Could you remove the unnecessary quotes and try again? For example log: s3://st-snwplw-sl/logs instead of log: "s3://st-snwplw-sl/logs".

Check it against the example here.

Regards,
Ihor

Hi Ihor,

Thank you for your reply, I give a try and remove all the un-necessary quotes " (since i didn’t use the software section, the whole yml file is without any quote now), and update the jobflow section to be the same as on the example.

I have updated the change in gist, however, still getting the same error.

Could you see if there is another other thing wrong?

Thanks alot!

Sam

Got the config working now. It is failed due to a mistake of attribute jobflow_name, it should be jobflow_role. After fixed that it works now.

However, when i run the command, i am getting error on staging step, file can’t be moved from log bucket to processing bucket.

./snowplow-emr-etl-runner --debug --config config.yml --resolver config/iglu_resolver.json

D, [2016-05-06T20:41:21.334000 #20758] DEBUG – : Staging raw logs…
moving files from s3://st-snwplw-logs/ to s3://st-snwplw-sl/processing/
F, [2016-05-06T20:41:26.278000 #20758] FATAL – :

NoMethodError (undefined method files' for nil:NilClass): /home/user/loader/snowplow-emr-etl-runner!/gems/sluice-0.2.2/lib/sluice/storage/s3/s3.rb:469:inprocess_files’
org/jruby/ext/thread/Mutex.java:149:in synchronize' /home/user/loader/snowplow-emr-etl-runner!/gems/sluice-0.2.2/lib/sluice/storage/s3/s3.rb:437:inprocess_files’
org/jruby/RubyKernel.java:1511:in loop' /home/user/loader/snowplow-emr-etl-runner!/gems/sluice-0.2.2/lib/sluice/storage/s3/s3.rb:428:inprocess_files’

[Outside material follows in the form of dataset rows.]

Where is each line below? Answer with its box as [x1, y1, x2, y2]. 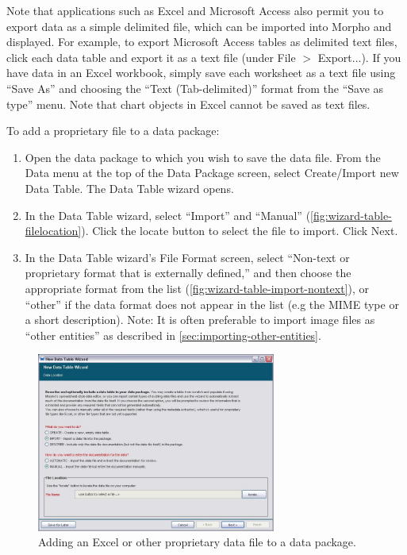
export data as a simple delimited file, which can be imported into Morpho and [6, 17, 392, 34]
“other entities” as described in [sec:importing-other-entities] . [25, 326, 321, 343]
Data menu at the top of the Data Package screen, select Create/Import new [25, 164, 399, 181]
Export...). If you [317, 48, 401, 65]
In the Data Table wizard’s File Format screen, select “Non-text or [25, 249, 350, 265]
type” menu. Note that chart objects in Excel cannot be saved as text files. [6, 95, 371, 112]
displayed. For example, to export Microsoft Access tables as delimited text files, [6, 33, 397, 50]
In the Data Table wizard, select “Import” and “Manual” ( [25, 206, 311, 223]
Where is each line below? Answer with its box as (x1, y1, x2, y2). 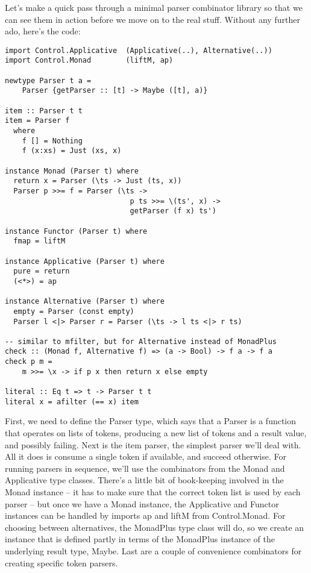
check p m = (5, 357, 52, 366)
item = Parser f (5, 116, 70, 125)
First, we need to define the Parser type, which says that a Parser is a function (5, 415, 297, 427)
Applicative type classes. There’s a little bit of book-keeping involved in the (5, 474, 284, 486)
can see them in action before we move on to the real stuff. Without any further (5, 13, 300, 25)
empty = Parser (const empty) (13, 307, 134, 316)
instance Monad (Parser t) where (5, 166, 139, 175)
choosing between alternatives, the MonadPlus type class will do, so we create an (5, 521, 304, 533)
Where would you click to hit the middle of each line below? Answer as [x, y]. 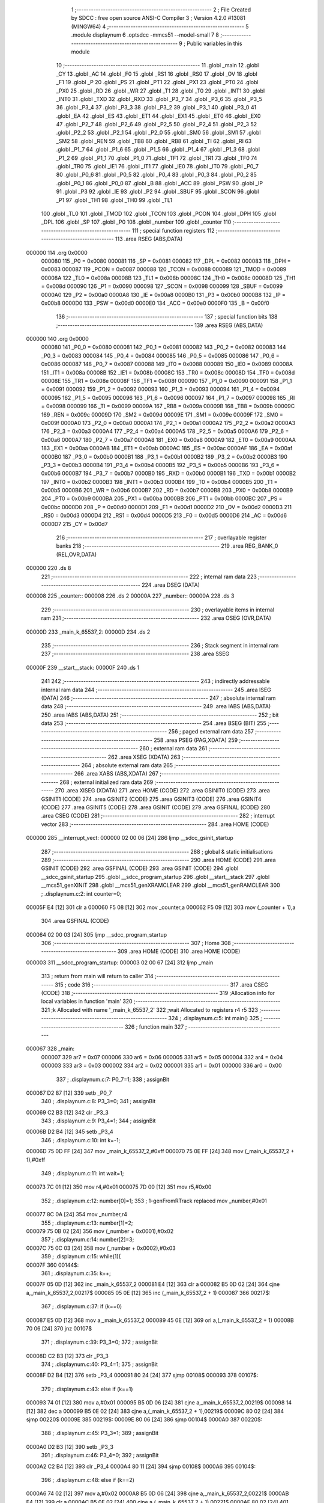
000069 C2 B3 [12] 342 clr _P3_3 [67, 1112]
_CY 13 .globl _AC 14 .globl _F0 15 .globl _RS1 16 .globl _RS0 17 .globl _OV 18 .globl [157, 74]
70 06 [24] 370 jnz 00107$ [59, 1328]
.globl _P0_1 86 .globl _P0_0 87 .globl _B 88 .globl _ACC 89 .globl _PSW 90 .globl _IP [160, 183]
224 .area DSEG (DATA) [171, 585]
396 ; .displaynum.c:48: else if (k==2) [88, 1480]
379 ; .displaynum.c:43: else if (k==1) [87, 1389]
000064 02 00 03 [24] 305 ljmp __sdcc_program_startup [97, 934]
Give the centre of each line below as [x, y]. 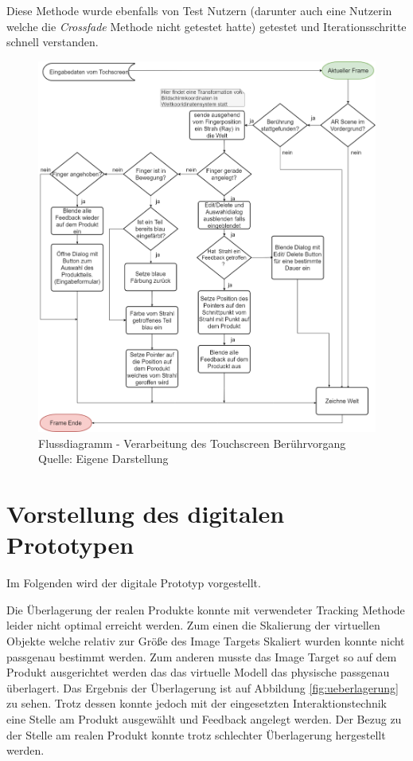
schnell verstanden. [53, 42]
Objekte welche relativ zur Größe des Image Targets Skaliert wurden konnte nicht [206, 641]
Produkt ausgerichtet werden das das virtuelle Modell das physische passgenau [198, 672]
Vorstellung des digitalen [146, 514]
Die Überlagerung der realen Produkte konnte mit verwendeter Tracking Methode [206, 609]
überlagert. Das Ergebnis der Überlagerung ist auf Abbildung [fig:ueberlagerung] [203, 687]
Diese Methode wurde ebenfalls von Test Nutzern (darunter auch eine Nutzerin [199, 10]
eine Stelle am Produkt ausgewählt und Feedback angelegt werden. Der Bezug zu [204, 718]
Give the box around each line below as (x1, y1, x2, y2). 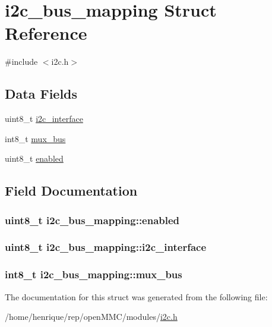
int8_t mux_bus (5, 132, 66, 144)
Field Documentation (5, 181, 138, 200)
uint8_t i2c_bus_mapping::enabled (5, 212, 180, 227)
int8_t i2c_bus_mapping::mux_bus (5, 267, 182, 282)
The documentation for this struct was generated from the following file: (5, 290, 268, 303)
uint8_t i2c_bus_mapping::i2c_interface (5, 240, 207, 254)
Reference (5, 21, 87, 45)
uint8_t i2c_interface (5, 112, 83, 125)
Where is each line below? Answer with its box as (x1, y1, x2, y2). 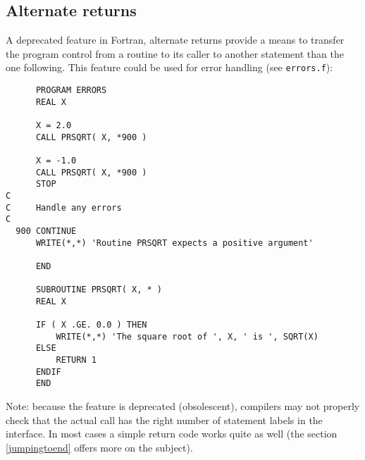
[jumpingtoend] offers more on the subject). (6, 440, 193, 454)
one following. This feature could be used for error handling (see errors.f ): (6, 60, 333, 75)
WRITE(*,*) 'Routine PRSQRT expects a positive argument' (35, 237, 314, 248)
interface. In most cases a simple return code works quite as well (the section (6, 426, 338, 441)
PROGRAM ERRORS (35, 85, 107, 96)
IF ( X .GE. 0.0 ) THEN (35, 320, 147, 330)
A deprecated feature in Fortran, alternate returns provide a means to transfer (6, 32, 345, 47)
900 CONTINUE (16, 225, 77, 236)
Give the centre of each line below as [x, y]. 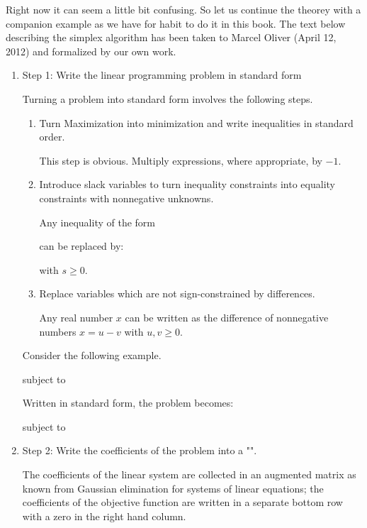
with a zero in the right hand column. [104, 516]
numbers [58, 331]
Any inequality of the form [97, 222]
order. [52, 137]
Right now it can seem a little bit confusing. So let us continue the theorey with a [183, 9]
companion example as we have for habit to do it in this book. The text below [176, 23]
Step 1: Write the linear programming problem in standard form [162, 75]
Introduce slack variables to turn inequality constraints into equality [187, 184]
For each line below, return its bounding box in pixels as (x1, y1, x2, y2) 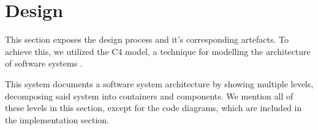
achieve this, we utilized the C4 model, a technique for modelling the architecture (5, 45, 311, 57)
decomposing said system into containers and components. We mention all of (5, 89, 293, 102)
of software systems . (5, 57, 83, 70)
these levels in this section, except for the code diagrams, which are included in (5, 101, 302, 114)
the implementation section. (5, 113, 110, 126)
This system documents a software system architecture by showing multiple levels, (5, 77, 314, 90)
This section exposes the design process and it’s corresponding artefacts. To (5, 33, 289, 46)
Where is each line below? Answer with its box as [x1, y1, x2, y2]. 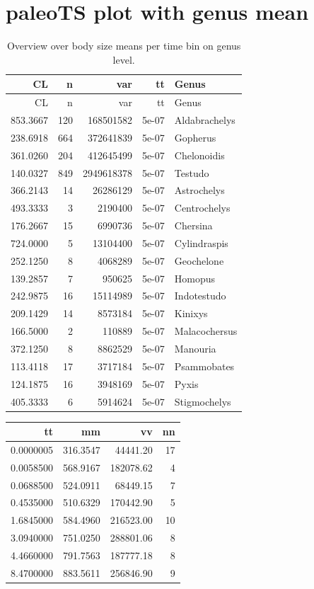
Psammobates [174, 358, 235, 373]
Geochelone [174, 253, 224, 268]
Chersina [174, 218, 213, 233]
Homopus [174, 270, 216, 285]
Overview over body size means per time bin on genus [6, 38, 241, 53]
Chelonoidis [174, 147, 225, 162]
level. [112, 52, 135, 67]
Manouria [174, 341, 216, 355]
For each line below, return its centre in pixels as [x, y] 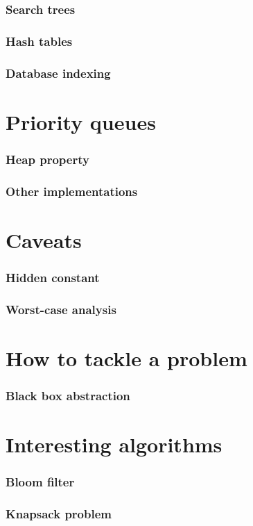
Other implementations [72, 191]
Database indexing [58, 73]
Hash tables [39, 41]
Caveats [44, 239]
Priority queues [81, 121]
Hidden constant [53, 277]
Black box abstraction [68, 395]
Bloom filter [40, 482]
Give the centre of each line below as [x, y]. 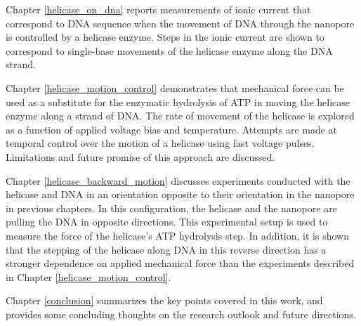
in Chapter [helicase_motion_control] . [88, 276]
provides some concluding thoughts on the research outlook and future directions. [181, 314]
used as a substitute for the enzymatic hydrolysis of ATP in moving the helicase [178, 102]
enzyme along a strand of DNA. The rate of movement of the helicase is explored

Any suggestion of this issue?

Thanks a lot!

Sam

Hi @mythsam,

Most likely cause of this error is the problem accessing your raw:in bucket.

Could you, please, try to

  1. Use the AWS CLI to confirm that your AWS credentials have access to your in bucket?
  2. Check ec2_key_name exists in the same region as the one you stated in s3:region
  3. Use placement instead of ec2_subnet_id if not running in VPC

Regards,
Ihor

Hi ihor,

I have checked your concern:

  1. Use the AWS CLI to confirm that your AWS credentials have access to your in bucket?
    Yes, it is accessible

  2. Check ec2_key_name exists in the same region as the one you stated in s3:region
    Yes, ec2_key_name exists in Key Pairs under the same region as in the config

  3. Use placement instead of ec2_subnet_id if not running in VPC
    It is under the VPC, and i tried both cases, either using placement or ec2_subnet_id, it is still giving me the same error.

D, [2016-05-09T14:55:00.438000 #26552] DEBUG – : Staging raw logs…
moving files from s3://st-snwplw-logs/ to s3://st-snwplw-sl/processing/
F, [2016-05-09T14:55:05.744000 #26552] FATAL – :

NoMethodError (undefined method files' for nil:NilClass): /home/user/loader/snowplow-emr-etl-runner!/gems/sluice-0.2.2/lib/sluice/storage/s3/s3.rb:469:in process_files’
org/jruby/ext/thread/Mutex.java:149:in synchronize' /home/user/loader/snowplow-emr-etl-runner!/gems/sluice-0.2.2/lib/sluice/storage/s3/s3.rb:437:in process_files’
org/jruby/RubyKernel.java:1511:in loop' /home/user/loader/snowplow-emr-etl-runner!/gems/sluice-0.2.2/lib/sluice/storage/s3/s3.rb:428:in process_files’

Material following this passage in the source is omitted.